Author Sezgin Ismailov

Sunday, November 6, 2022

The likelihood of Chinese stock investing being a highly profitable endeavor is substantial

Specifically, I have investments in businesses based in China and Hong Kong. When it comes to dividends, I favor red chips. Numerous benefits exist when it comes to investing in Chinese stocks. Over the past century, the United States of America has overtaken it. However, she comes to once more. China is the world's most populous country and is also experiencing rapid economic growth. Businesses that are able to capitalize on this opportunity will have access to a sizable, potentially lucrative market.

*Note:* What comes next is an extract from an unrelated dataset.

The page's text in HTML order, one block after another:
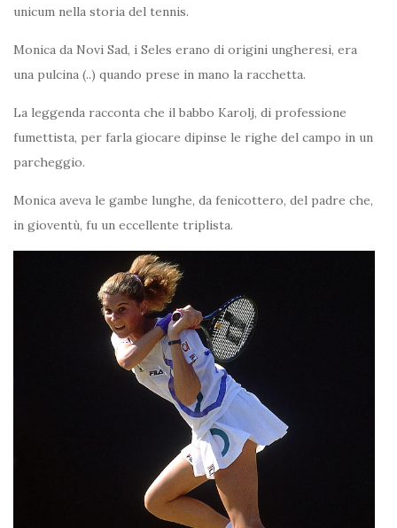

In addition, China is home to a large number of industries that are expanding at a rapid rate, such as the healthcare and technology sectors. These industries offer investors a fantastic opportunity to enter potential businesses at the outset. Additionally, investing in Chinese stocks carries significant risks. The Chinese stock market is notoriously volatile, and investors can lose a lot of money quickly if they don't know what they're doing.  Such an event can be a source of both significant losses and potential gains. In spite of the dangers involved, investing in Chinese stocks has the potential to be an extremely lucrative endeavor. Risk-takers stand to earn handsomely if they choose the right businesses. Additionally, there are various techniques to reduce the risks, such as investing in businesses that have a track record of success in China or investing in exchange-traded funds (ETFs) that monitor the Chinese stock market.

 Author: Sezgin Ismailov

The Art of the Quiet Response: How to Master the Pause and Win the Argument

  Let’s talk about that moment. You know the one: someone sends you a ridiculous email, your boss says something wildly unfair, or a family ...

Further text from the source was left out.